I tell them I fully understand that killing a plant feels terrible. However, A) if you start composting, it dulls the pain and B) I am proud to work in this amazing industry of greenhouses and growers all over the world. When you buy plants you’re supporting the human that planted a seed or cutting months or even years ago to make this plant, or the soul who has had to water it every day since then, the trucker who hauled it up here from Florida or the wholesaler who has an encyclopedic knowledge of every plant in their care, or ME, a pain in the aster shop mama.

It’s like “abracadabra” or “open sesame.” They had never thought of it before and it turns out they do very much want to vote with their dollarbucks for what we do, daily.

So like any sane shopkeeper, I’ve started stocking items for the plant murderer. I have “sorry your plant died, murderer” greeting cards and pencils and a ton of fun stickers referencing horticultural death. There’s a cat peeking over foliage and the words “plant killa” and a few that riff on fiddle leaf figs being little more than ticking time bombs.

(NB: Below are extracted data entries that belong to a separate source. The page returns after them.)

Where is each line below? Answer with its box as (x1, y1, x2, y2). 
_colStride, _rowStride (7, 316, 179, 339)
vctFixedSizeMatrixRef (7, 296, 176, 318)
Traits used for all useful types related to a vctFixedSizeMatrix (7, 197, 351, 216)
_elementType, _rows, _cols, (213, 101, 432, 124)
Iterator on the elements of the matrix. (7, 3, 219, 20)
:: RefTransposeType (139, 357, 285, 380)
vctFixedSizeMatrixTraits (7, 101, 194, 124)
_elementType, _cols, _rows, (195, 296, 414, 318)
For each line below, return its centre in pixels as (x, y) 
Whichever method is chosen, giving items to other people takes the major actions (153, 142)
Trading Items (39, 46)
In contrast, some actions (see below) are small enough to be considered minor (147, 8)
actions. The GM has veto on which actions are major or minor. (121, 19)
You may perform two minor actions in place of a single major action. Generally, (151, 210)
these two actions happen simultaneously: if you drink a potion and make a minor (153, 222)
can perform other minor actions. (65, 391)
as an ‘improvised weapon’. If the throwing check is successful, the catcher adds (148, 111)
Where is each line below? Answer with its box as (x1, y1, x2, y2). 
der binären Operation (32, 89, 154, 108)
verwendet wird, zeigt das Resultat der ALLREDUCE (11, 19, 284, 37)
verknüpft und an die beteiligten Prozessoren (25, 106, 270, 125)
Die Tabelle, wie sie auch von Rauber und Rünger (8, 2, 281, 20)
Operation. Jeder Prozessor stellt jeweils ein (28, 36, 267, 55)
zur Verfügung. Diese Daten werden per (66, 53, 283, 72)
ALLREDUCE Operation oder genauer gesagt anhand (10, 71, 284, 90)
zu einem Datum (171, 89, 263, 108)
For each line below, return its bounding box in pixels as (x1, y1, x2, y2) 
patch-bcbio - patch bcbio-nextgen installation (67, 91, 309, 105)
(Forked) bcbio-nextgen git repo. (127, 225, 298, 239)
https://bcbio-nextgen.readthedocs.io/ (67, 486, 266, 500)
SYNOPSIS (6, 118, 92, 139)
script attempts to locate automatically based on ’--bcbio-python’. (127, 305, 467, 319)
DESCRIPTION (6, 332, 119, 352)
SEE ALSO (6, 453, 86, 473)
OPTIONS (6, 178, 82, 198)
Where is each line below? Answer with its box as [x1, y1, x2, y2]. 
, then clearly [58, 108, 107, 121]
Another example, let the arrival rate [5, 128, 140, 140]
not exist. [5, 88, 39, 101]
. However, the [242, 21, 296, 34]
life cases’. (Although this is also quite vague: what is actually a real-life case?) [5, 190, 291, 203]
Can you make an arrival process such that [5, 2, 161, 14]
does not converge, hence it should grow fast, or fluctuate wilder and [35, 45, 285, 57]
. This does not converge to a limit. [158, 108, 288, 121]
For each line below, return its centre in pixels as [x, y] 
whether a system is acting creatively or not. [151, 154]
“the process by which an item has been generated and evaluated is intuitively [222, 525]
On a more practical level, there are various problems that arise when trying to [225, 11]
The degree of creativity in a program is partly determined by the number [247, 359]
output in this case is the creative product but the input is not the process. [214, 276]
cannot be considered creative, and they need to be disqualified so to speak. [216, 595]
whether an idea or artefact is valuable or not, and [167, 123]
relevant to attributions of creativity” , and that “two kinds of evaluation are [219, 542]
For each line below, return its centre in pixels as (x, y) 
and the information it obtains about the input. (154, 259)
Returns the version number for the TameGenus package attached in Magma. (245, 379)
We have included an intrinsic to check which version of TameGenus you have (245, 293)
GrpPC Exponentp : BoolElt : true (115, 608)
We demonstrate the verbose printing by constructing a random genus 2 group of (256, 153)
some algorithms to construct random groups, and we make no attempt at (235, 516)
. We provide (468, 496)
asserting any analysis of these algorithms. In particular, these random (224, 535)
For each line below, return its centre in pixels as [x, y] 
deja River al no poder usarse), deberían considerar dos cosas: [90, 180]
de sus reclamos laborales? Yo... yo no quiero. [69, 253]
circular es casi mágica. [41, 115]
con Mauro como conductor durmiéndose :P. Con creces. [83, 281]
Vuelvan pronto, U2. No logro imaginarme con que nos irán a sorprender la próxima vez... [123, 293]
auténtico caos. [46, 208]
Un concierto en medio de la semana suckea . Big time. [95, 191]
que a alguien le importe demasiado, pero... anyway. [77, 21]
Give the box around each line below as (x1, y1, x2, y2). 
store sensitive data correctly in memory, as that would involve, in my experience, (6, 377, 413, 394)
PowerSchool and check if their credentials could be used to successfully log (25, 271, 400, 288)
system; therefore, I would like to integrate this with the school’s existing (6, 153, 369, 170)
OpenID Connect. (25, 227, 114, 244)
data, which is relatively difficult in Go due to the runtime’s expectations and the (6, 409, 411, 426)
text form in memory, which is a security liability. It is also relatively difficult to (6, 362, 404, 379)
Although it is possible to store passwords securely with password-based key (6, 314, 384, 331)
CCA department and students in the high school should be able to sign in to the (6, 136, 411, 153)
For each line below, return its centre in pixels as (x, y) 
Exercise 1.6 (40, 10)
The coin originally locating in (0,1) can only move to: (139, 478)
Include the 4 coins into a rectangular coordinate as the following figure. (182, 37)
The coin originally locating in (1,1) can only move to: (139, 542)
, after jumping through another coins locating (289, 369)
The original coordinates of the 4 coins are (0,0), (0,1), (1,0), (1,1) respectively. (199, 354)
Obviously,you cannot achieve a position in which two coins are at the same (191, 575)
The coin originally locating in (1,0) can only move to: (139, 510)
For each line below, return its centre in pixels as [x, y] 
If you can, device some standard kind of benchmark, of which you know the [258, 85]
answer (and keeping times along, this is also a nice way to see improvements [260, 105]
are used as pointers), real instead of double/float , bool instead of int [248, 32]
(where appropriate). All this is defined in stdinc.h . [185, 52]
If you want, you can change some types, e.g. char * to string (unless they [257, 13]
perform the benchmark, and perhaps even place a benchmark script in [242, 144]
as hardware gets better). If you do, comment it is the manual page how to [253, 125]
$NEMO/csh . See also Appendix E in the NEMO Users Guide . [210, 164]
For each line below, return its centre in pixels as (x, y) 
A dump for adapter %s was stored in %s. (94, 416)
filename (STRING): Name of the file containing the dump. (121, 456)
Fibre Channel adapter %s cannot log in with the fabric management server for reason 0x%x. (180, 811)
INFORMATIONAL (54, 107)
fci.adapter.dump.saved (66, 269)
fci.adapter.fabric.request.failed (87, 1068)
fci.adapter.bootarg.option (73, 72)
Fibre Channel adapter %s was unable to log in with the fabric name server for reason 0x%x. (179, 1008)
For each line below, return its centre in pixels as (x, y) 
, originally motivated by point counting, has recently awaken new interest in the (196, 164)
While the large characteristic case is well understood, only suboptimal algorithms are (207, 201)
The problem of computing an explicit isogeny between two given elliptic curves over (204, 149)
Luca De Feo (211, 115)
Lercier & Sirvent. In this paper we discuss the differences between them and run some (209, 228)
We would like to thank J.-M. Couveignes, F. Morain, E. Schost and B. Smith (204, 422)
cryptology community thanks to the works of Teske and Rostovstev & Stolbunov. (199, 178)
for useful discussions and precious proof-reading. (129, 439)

I like setting this expectation that houseplants are here for a good time, not for a long time, and that can be good. I bring their attention back to the fair price point and it isn’t that they mind the cost, it’s that they’re down on themselves about killing plants. I tell them to continue their killing streak and come back and see me because now you get to try something new and not only support me, a local business, but a network of people who sweat more than the shopper could even imagine. Do it for the terminally dehydrated, I add.

I tell them that I’ve got 31 flavors of plants (at least!) and I won’t hold it against you if you want to try each one. GP


Amanda Thomsen is a funky, punky garden writer and author. Her blog is planted at KissMyAster.com and you can follow her on Facebook, Twitter AND Instagram @KissMyAster.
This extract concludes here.